**YOUR OBJECTIVE:** For the data that follows, state how many lines hold the string "from", giving the number by itself.

**Recorded data:**
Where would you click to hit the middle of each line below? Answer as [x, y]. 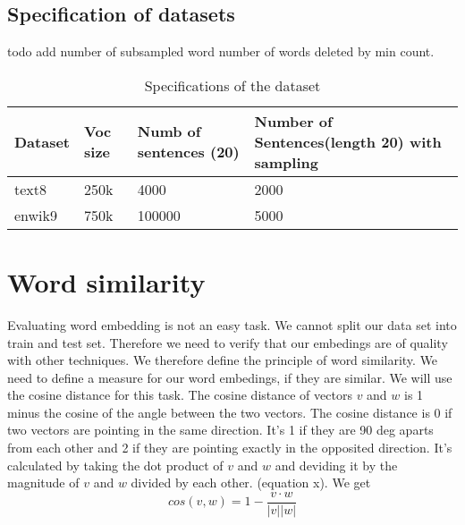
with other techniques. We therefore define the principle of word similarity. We [223, 360]
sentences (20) [188, 152]
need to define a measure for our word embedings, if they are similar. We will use [230, 377]
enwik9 [36, 215]
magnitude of [43, 483]
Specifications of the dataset [232, 85]
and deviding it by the [336, 465]
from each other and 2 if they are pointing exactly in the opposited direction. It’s [230, 448]
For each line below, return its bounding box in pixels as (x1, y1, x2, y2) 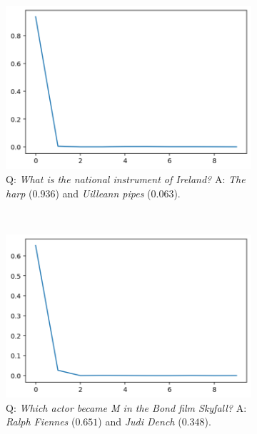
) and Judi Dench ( (98, 414, 182, 429)
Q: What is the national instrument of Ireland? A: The (6, 171, 246, 186)
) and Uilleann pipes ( (55, 185, 151, 200)
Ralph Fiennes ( (6, 414, 76, 429)
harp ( (6, 185, 33, 200)
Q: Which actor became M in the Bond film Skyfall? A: (6, 400, 247, 415)
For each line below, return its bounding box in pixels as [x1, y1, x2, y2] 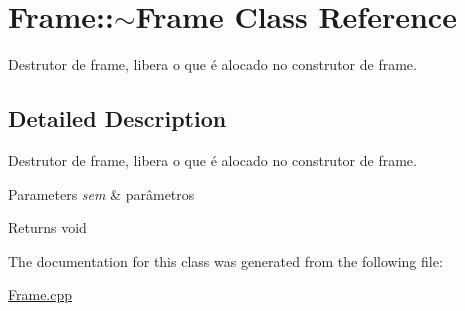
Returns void [8, 217, 87, 238]
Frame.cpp [8, 284, 73, 305]
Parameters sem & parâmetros [8, 183, 195, 204]
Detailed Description [8, 103, 227, 134]
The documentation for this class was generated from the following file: [8, 250, 443, 271]

**TASK ANSWER:** 2